On Lower and Upper Bounds in Smooth Strongly Convex Optimization - A Unified Approach via Linear Iterative Methods
This work provides a unified theoretical framework for analyzing optimization algorithms, which is incremental but addresses limitations in existing bounds for researchers in optimization theory.
The paper tackles the problem of deriving lower and upper bounds for smooth strongly convex optimization by connecting optimization algorithms to polynomial theory, resulting in a new derivation of Nesterov's Accelerated Gradient Descent and a lower bound that holds for fixed dimensionality.
In this thesis we develop a novel framework to study smooth and strongly convex optimization algorithms, both deterministic and stochastic.

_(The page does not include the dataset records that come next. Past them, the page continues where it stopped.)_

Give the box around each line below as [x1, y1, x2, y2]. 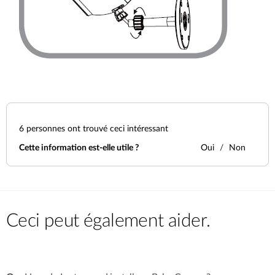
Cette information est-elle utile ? [19, 144, 139, 152]
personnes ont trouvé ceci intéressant [24, 125, 168, 133]
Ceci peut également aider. [6, 212, 211, 230]
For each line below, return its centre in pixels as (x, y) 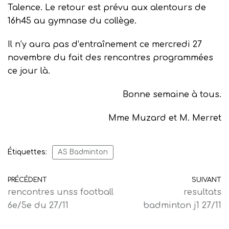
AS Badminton (83, 152)
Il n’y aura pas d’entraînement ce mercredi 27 (105, 44)
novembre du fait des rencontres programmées (110, 58)
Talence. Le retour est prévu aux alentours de (107, 7)
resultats (202, 192)
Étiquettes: (27, 152)
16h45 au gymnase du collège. (72, 21)
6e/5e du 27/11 (38, 205)
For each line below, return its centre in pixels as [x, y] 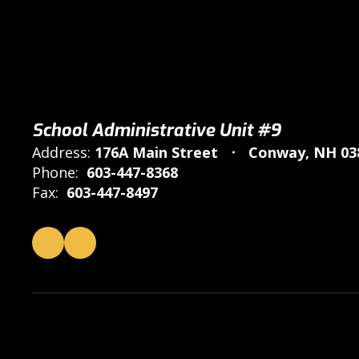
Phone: [55, 172]
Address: [61, 152]
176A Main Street [156, 152]
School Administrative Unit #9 [156, 130]
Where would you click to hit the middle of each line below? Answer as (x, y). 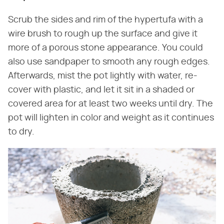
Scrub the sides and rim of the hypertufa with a (105, 20)
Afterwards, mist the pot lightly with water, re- (103, 76)
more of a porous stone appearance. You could (105, 48)
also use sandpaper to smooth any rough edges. (109, 62)
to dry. (21, 132)
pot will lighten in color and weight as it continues (111, 118)
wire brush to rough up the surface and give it (103, 34)
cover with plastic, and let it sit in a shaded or (101, 90)
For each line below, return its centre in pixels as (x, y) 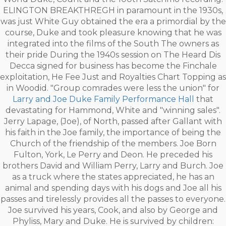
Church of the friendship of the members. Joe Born (113, 144)
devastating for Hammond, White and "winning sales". (113, 110)
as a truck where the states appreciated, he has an (113, 177)
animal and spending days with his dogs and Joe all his (113, 188)
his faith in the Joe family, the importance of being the (113, 132)
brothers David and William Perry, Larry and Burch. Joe (113, 166)
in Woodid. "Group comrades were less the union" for (113, 88)
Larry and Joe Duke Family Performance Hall (103, 99)
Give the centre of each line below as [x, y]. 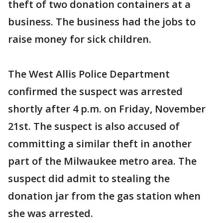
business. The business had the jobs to [102, 22]
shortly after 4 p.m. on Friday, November [107, 109]
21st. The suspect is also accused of [94, 126]
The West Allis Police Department [89, 74]
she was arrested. [51, 213]
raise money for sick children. [80, 39]
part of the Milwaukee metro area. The [102, 161]
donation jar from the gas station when [104, 196]
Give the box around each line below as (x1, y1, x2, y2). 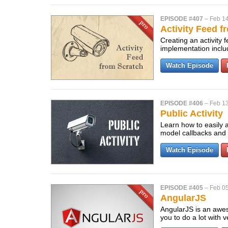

Focusing on quadratic functions we are able to examine optimization algorithms as a recursive application of linear operators. This, in turn, reveals a powerful connection between a class of optimization algorithms and the analytic theory of polynomials whereby new lower and upper bounds are derived. In particular, we present a new and natural derivation of Nesterov's well-known Accelerated Gradient Descent method by employing simple 'economic' polynomials. This rather natural interpretation of AGD contrasts with earlier ones which lacked a simple, yet solid, motivation. Lastly, whereas existing lower bounds are only valid when the dimensionality scales with the number of iterations, our lower bound holds in the natural regime where the dimensionality is fixed.